Work order:
With the pictures left out, please return exactly the line holding "全然わかってないサラリーマンのイラスト" and each following line until the entries end.
**** Input data
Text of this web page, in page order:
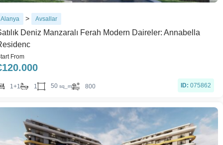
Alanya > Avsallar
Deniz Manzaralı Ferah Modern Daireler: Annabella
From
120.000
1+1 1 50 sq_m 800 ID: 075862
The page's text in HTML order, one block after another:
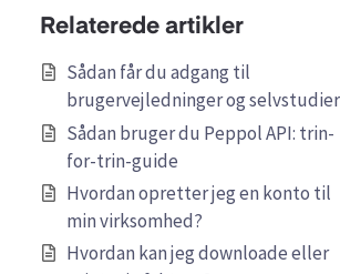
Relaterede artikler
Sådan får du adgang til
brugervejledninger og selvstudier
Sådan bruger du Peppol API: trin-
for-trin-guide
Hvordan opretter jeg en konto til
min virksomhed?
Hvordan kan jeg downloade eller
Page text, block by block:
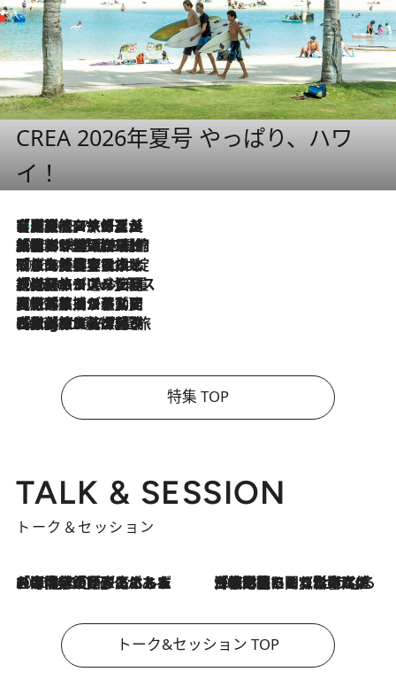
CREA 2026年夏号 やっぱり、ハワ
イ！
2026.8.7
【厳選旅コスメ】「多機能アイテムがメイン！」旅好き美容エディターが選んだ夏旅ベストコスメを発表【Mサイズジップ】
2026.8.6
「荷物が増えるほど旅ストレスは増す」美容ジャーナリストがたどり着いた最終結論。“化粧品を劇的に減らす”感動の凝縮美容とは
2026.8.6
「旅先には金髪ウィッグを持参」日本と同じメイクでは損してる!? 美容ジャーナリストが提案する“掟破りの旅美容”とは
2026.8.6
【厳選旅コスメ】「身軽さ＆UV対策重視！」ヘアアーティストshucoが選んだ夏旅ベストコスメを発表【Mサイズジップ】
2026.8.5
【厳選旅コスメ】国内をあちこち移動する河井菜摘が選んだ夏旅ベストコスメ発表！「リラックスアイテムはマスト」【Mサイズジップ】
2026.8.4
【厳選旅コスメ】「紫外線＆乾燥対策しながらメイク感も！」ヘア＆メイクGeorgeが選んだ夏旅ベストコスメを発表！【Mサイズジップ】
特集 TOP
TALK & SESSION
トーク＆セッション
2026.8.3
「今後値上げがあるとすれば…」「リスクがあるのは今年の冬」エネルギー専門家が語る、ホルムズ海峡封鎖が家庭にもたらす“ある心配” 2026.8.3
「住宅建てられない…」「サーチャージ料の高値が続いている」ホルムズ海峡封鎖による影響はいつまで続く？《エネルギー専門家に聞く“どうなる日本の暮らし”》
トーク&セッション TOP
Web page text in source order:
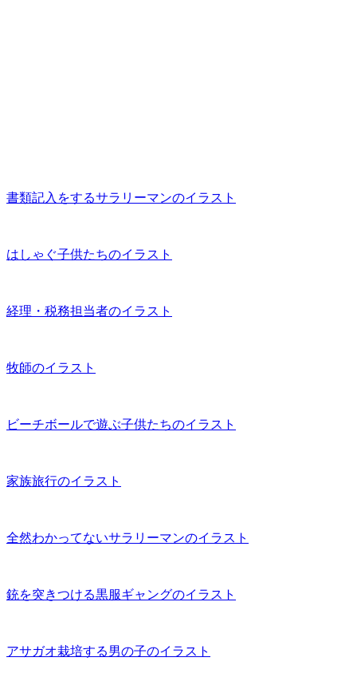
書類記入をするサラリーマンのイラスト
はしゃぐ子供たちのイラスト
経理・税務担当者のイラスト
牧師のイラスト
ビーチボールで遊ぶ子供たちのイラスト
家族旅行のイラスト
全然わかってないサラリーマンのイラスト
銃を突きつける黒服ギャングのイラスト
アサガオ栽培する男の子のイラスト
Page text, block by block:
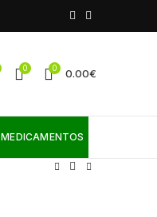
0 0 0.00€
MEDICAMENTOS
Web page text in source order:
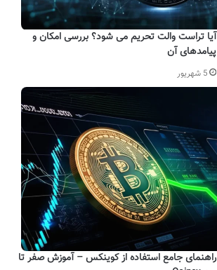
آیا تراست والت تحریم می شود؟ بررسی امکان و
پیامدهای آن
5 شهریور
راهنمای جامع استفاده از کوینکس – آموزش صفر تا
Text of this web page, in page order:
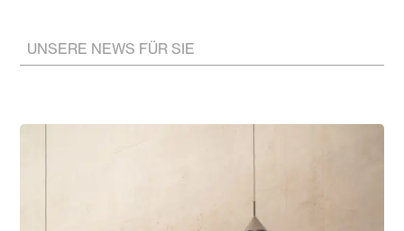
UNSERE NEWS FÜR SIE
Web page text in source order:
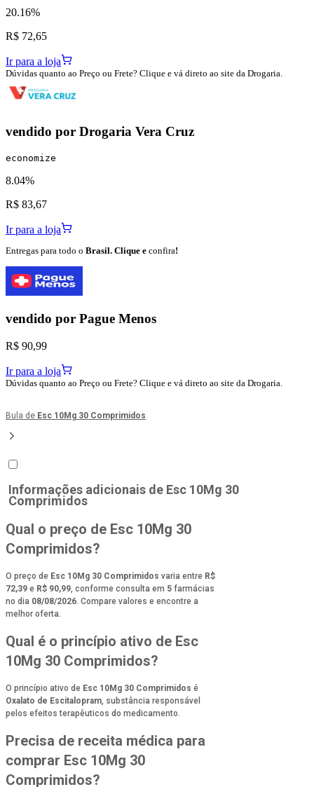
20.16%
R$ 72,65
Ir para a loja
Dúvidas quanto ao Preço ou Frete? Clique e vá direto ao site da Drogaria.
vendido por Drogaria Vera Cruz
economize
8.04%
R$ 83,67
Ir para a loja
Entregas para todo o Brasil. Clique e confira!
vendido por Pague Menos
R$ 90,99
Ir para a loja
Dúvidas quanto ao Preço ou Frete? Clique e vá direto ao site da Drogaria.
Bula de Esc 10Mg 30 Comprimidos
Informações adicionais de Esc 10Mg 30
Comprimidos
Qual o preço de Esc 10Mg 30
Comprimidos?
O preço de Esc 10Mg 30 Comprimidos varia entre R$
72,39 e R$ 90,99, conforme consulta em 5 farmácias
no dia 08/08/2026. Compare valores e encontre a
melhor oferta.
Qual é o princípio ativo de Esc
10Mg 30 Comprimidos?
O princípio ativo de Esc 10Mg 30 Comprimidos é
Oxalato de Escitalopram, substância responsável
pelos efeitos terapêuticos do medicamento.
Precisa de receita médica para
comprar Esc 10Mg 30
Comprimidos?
********
Result:
全然わかってないサラリーマンのイラスト
銃を突きつける黒服ギャングのイラスト
アサガオ栽培する男の子のイラスト
Page text, block by block:
0 0 0.00€
MEDICAMENTOS
Web page text in source order:
آیا تراست والت تحریم می شود؟ بررسی امکان و
پیامدهای آن
5 شهریور
راهنمای جامع استفاده از کوینکس – آموزش صفر تا
Text of this web page, in page order:
UNSERE NEWS FÜR SIE
Web page text in source order:
20.16%
R$ 72,65
Ir para a loja
Dúvidas quanto ao Preço ou Frete? Clique e vá direto ao site da Drogaria.
vendido por Drogaria Vera Cruz
economize
8.04%
R$ 83,67
Ir para a loja
Entregas para todo o Brasil. Clique e confira!
vendido por Pague Menos
R$ 90,99
Ir para a loja
Dúvidas quanto ao Preço ou Frete? Clique e vá direto ao site da Drogaria.
Bula de Esc 10Mg 30 Comprimidos
Informações adicionais de Esc 10Mg 30
Comprimidos
Qual o preço de Esc 10Mg 30
Comprimidos?
O preço de Esc 10Mg 30 Comprimidos varia entre R$
72,39 e R$ 90,99, conforme consulta em 5 farmácias
no dia 08/08/2026. Compare valores e encontre a
melhor oferta.
Qual é o princípio ativo de Esc
10Mg 30 Comprimidos?
O princípio ativo de Esc 10Mg 30 Comprimidos é
Oxalato de Escitalopram, substância responsável
pelos efeitos terapêuticos do medicamento.
Precisa de receita médica para
comprar Esc 10Mg 30
Comprimidos?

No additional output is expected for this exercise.